XII stazione |
Dal Vangelo secondo Giovanni 19,28-30
Gesù, sapendo che ormai tutto era compiuto, affinché si compisse la Scrittura, disse: "Ho sete".
Vi era lì un vaso pieno di aceto; posero perciò una spugna, imbevuta di aceto, in cima a una canna e gliela accostarono alla bocca.
Dopo aver preso l'aceto, Gesù disse: "È compiuto!".
E, chinato il capo, consegnò lo spirito.
Quando la morte giunge dopo una dolorosa malattia, si usa dire con sollievo: "Ha finito di soffrire".
In certo senso, queste parole valgono anche per Gesù.
Sono però parole troppo limitate e superficiali, di fronte alla morte di qualsiasi uomo e ben di più di fronte alla morte di quell'uomo che è il Figlio di Dio.
Infatti, quando Gesù muore, il velo del tempio di Gerusalemme si squarcia in due e accadono altri segni, che fanno esclamare al centurione romano che stava di guardia alla croce: "Davvero costui era Figlio di Dio!" ( Mt 27,51-54 ).

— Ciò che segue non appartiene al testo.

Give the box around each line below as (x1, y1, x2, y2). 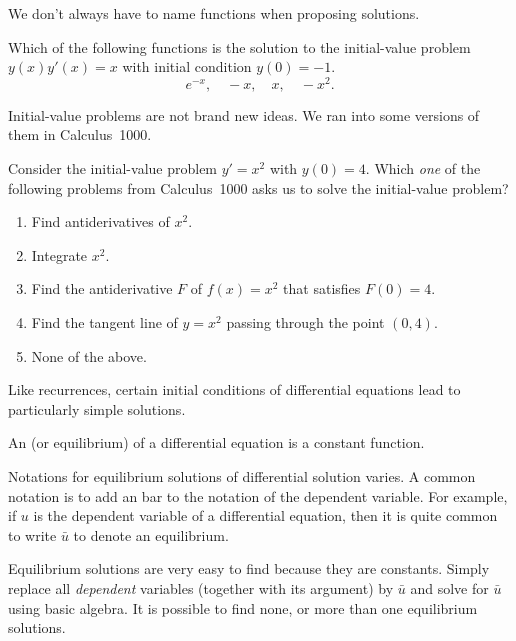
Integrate (31, 244, 88, 265)
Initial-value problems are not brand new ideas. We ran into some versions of (8, 104, 480, 125)
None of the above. (31, 345, 147, 366)
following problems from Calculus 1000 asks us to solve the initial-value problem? (8, 177, 509, 198)
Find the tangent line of (31, 312, 178, 333)
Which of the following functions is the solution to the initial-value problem (8, 36, 471, 57)
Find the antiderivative (31, 278, 173, 299)
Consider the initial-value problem (8, 158, 218, 179)
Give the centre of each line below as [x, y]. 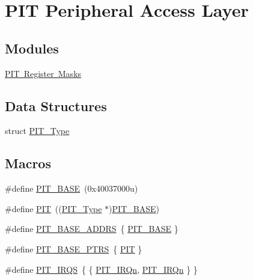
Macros [28, 163]
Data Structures [56, 105]
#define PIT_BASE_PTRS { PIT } [74, 248]
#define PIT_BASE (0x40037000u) [72, 188]
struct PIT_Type [37, 131]
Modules [32, 48]
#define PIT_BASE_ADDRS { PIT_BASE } [92, 229]
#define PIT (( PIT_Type [53, 208]
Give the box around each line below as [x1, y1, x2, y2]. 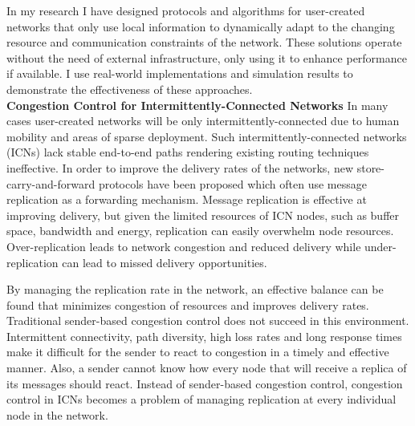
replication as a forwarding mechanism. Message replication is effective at [6, 191, 367, 208]
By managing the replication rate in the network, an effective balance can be [6, 281, 384, 298]
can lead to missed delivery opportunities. [62, 254, 267, 270]
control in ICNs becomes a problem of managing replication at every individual [6, 391, 397, 408]
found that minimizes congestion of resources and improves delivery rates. [6, 296, 369, 313]
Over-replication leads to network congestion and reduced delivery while [6, 237, 361, 254]
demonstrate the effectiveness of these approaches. [6, 80, 253, 97]
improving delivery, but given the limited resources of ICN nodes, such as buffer [6, 206, 400, 223]
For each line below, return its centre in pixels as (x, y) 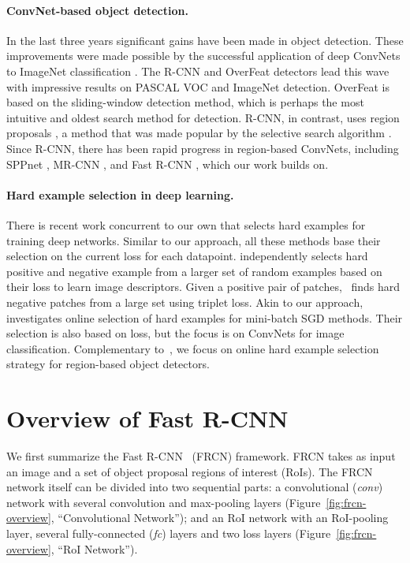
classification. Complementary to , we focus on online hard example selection (193, 348)
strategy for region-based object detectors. (108, 364)
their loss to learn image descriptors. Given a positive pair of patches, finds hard (203, 287)
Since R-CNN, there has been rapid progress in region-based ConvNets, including (203, 148)
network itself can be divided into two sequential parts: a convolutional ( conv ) (195, 487)
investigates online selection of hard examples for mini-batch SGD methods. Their (205, 317)
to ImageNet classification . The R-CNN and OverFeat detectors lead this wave (198, 71)
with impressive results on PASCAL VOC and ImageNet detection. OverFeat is (198, 86)
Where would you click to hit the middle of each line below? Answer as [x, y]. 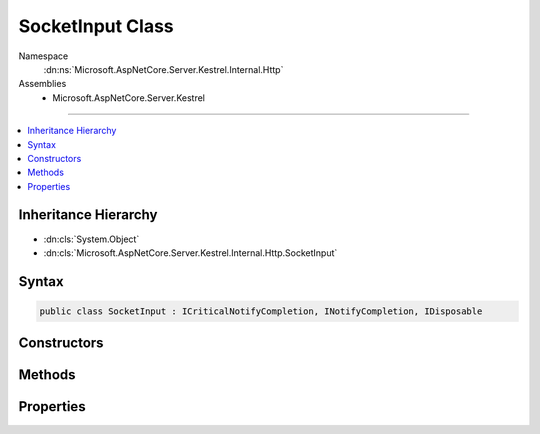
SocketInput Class [96, 26]
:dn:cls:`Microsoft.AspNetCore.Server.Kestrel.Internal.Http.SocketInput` [190, 252]
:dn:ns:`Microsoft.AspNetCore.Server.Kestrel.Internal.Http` [163, 69]
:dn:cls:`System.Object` [91, 239]
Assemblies [42, 84]
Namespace [43, 56]
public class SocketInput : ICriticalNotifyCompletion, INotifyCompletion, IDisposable [261, 311]
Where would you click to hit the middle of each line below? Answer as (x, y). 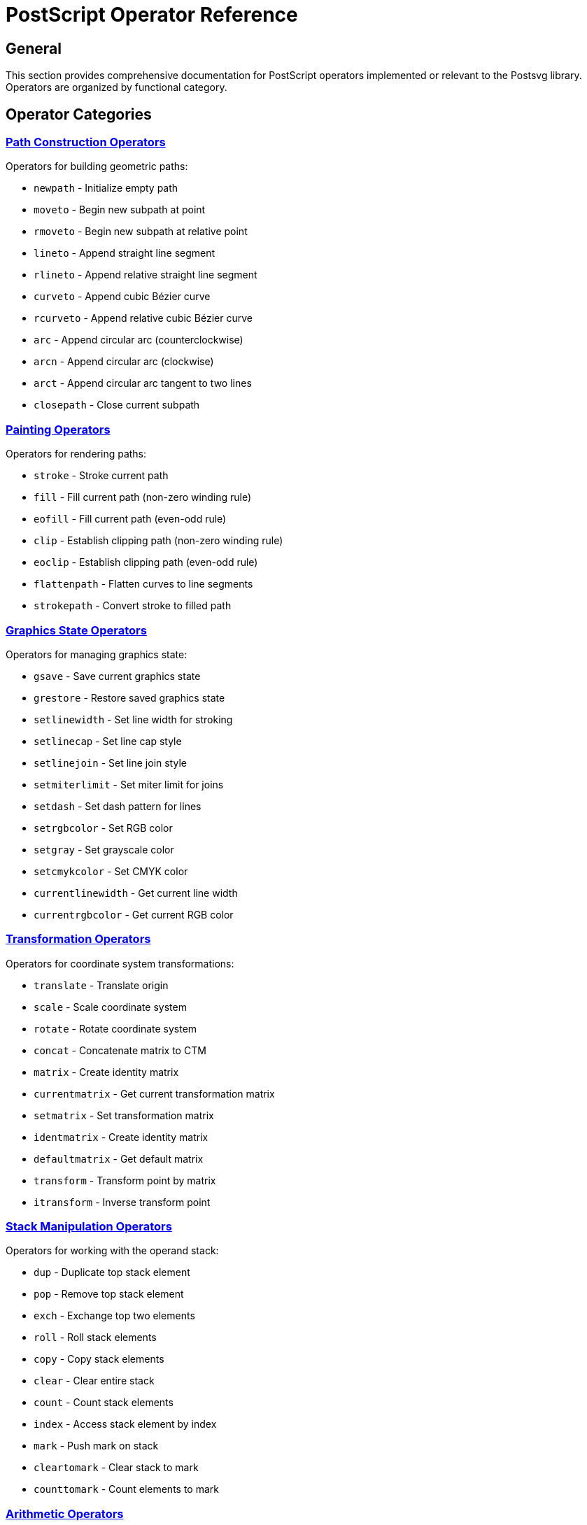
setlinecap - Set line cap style (108, 741)
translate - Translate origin (101, 985)
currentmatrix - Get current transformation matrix (154, 1093)
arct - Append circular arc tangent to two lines (143, 383)
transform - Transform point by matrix (125, 1180)
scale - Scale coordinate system (110, 1007)
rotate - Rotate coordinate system (115, 1028)
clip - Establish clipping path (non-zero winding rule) (158, 541)
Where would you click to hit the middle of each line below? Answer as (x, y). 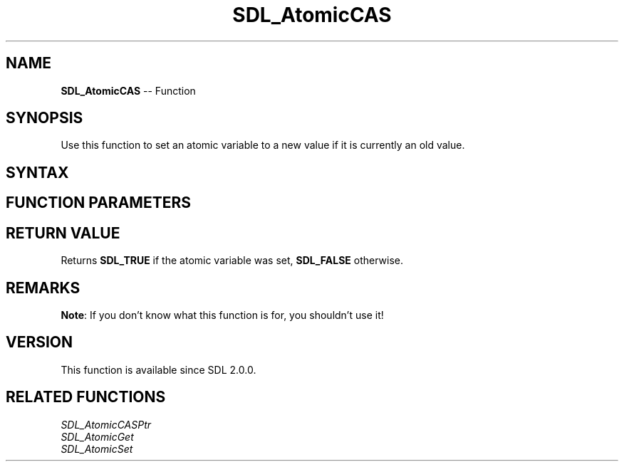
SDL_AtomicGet (97, 436)
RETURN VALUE (63, 233)
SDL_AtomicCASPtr (106, 424)
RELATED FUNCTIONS (86, 397)
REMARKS (43, 288)
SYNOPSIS (45, 118)
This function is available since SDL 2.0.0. (158, 369)
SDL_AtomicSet (97, 448)
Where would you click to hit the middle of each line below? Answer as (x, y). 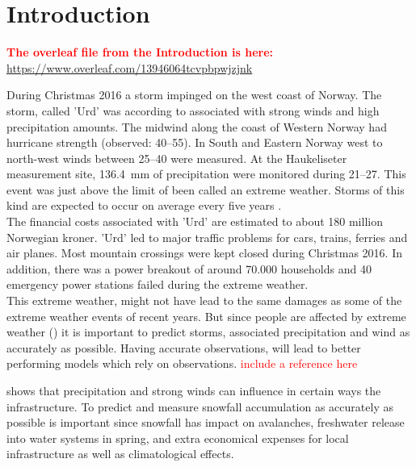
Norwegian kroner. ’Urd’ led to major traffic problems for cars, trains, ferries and (207, 237)
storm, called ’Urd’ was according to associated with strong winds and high (193, 110)
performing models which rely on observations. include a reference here (182, 363)
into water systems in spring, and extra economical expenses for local (178, 438)
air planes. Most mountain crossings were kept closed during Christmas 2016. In (205, 253)
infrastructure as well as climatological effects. (120, 454)
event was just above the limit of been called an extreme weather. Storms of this (206, 189)
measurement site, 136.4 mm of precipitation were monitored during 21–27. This (206, 174)
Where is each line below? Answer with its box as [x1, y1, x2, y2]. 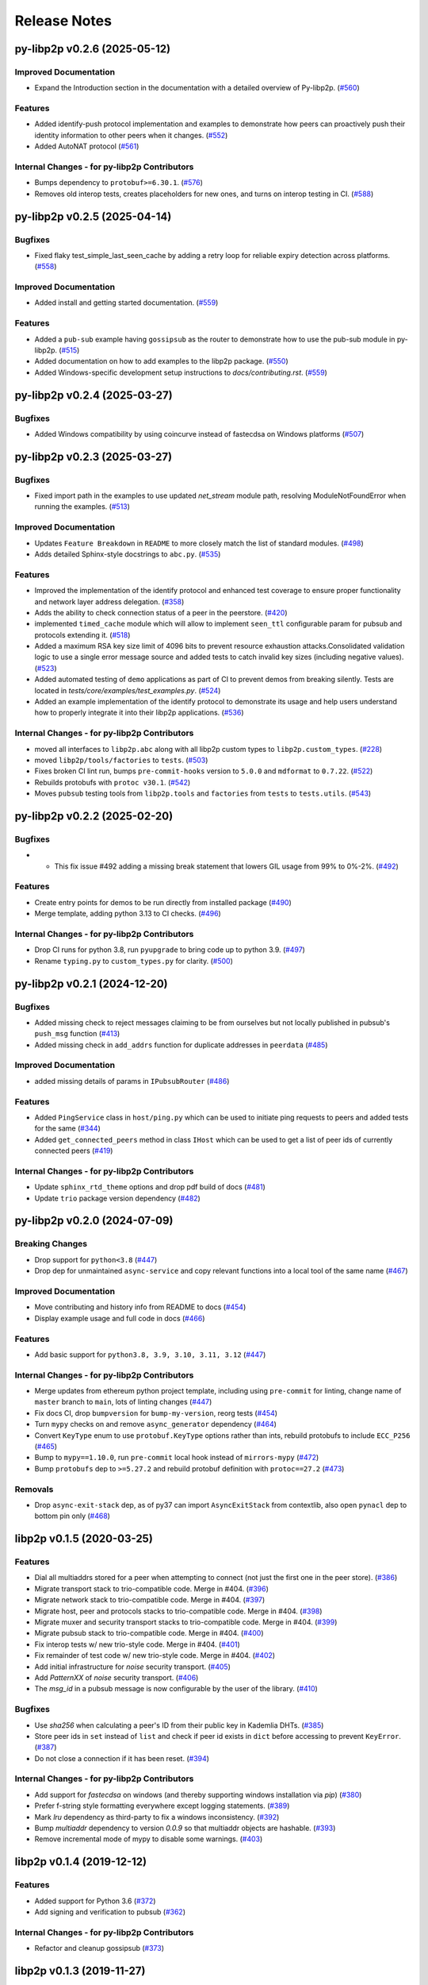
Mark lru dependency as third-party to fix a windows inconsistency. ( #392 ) [34, 1812, 280, 1821]
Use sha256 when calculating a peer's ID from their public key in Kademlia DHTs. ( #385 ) [34, 1720, 324, 1730]
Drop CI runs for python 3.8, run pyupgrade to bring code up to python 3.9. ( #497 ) [34, 945, 305, 954]
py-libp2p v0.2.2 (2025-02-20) [14, 809, 174, 823]
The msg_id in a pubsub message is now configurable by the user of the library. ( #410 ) [34, 1684, 319, 1694]
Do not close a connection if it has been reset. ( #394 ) [34, 1753, 210, 1763]
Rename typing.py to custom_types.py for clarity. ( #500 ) [34, 956, 233, 966]
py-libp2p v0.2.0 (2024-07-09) [14, 1214, 174, 1228]
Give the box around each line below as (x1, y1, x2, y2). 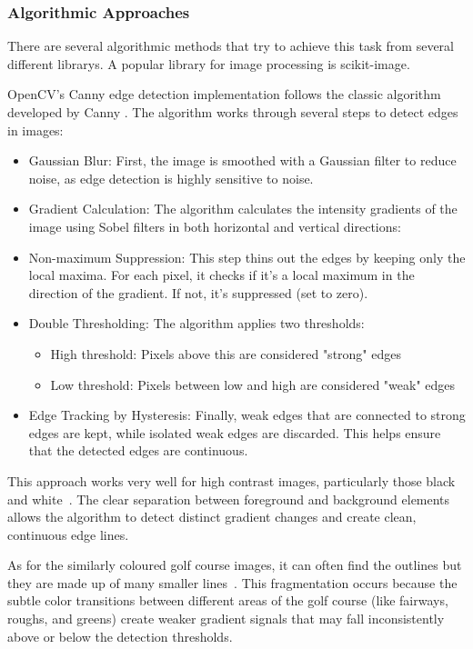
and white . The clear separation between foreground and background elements (7, 489, 450, 508)
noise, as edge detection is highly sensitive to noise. (28, 168, 314, 187)
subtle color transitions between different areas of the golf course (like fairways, (7, 591, 448, 610)
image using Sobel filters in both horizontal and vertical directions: (28, 216, 401, 235)
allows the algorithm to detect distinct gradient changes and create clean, (7, 507, 417, 526)
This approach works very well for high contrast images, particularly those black (7, 471, 456, 490)
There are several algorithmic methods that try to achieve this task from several (7, 36, 454, 55)
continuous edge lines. (7, 524, 129, 544)
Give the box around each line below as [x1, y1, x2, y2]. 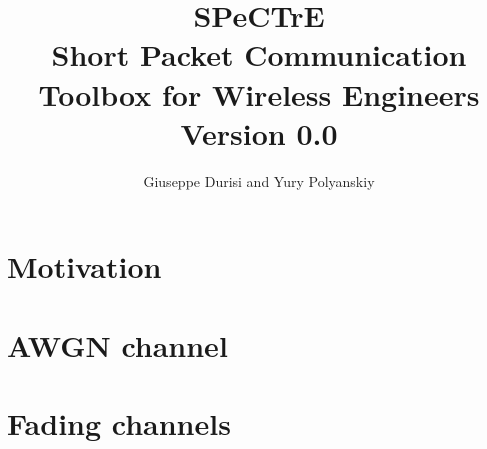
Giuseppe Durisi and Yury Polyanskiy [143, 170, 375, 191]
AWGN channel [7, 324, 228, 365]
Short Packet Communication [51, 34, 467, 75]
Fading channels [7, 403, 231, 444]
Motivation [7, 246, 162, 287]
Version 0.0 [180, 112, 338, 153]
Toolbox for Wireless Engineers [38, 73, 480, 114]
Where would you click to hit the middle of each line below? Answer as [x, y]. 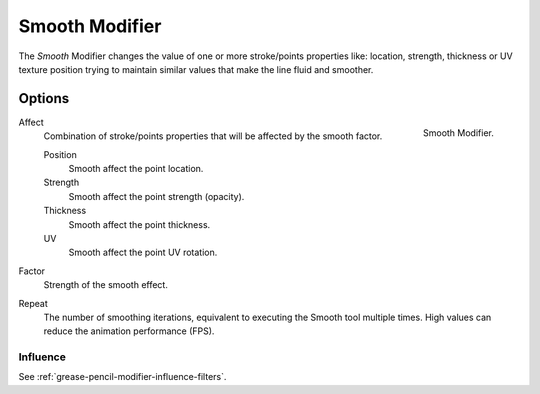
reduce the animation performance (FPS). [129, 331]
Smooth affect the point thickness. [139, 224]
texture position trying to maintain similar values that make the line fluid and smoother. [196, 69]
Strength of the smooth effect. [106, 285]
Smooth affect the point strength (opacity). [156, 196]
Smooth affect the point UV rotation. [143, 252]
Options [44, 98]
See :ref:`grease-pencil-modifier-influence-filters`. [122, 377]

In realtà, nulla è così oscuro e misterioso come la morte del Figlio di Dio, che insieme a Dio Padre è la sorgente e la pienezza della vita.
Ma nulla è anche così luminoso, perché qui risplende la gloria di Dio, la gloria dell'Amore onnipotente e misericordioso.
Di fronte alla morte di Gesù la nostra risposta è il silenzio dell'adorazione.
Così ci affidiamo a lui, ci mettiamo nelle sue mani, chiedendogli che niente, nella nostra vita come nella nostra morte, ci possa mai separare da lui ( Rm 8,38-39 ).